-- Given records --

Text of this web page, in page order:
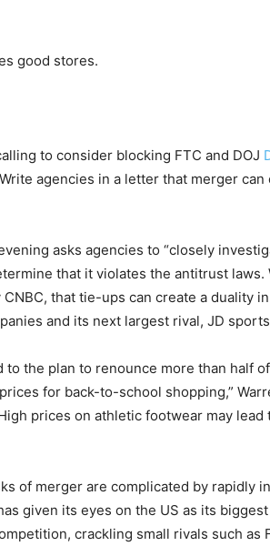
good stores.
to consider blocking FTC and DOJ
Write agencies in a letter that merger
asks agencies to “closely
that it violates the antitrust laws.
that tie-ups can create a duality
and its next largest rival, JD
to the plan to renounce more than half
for back-to-school shopping,”
prices on athletic footwear may
of merger are complicated by rapidly
given its eyes on the US as its
crackling small rivals such as
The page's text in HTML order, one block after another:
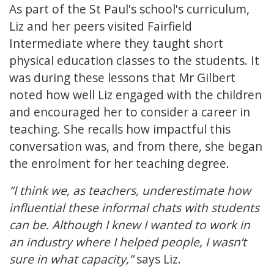
As part of the St Paul's school's curriculum,
Liz and her peers visited Fairfield
Intermediate where they taught short
physical education classes to the students. It
was during these lessons that Mr Gilbert
noted how well Liz engaged with the children
and encouraged her to consider a career in
teaching. She recalls how impactful this
conversation was, and from there, she began
the enrolment for her teaching degree.
“I think we, as teachers, underestimate how
influential these informal chats with students
can be. Although I knew I wanted to work in
an industry where I helped people, I wasn’t
sure in what capacity,”says Liz.
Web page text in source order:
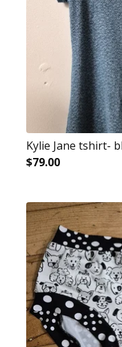
Kylie Jane tshirt-
$79.00
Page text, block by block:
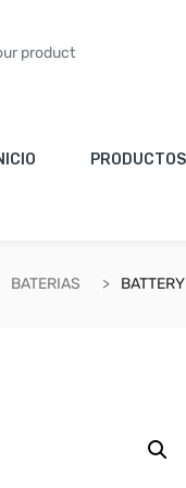
PRODUCTOS
BATERIAS

-- What to work on --
All lines from the one holding "Web page text" through the last line of the entries, and nothing else, are to be output exactly; leave out the pictures.

-- Written solution --
Web page text in source order:
Kylie Jane tshirt-
$79.00
Page text, block by block:
PRODUCTOS
BATERIAS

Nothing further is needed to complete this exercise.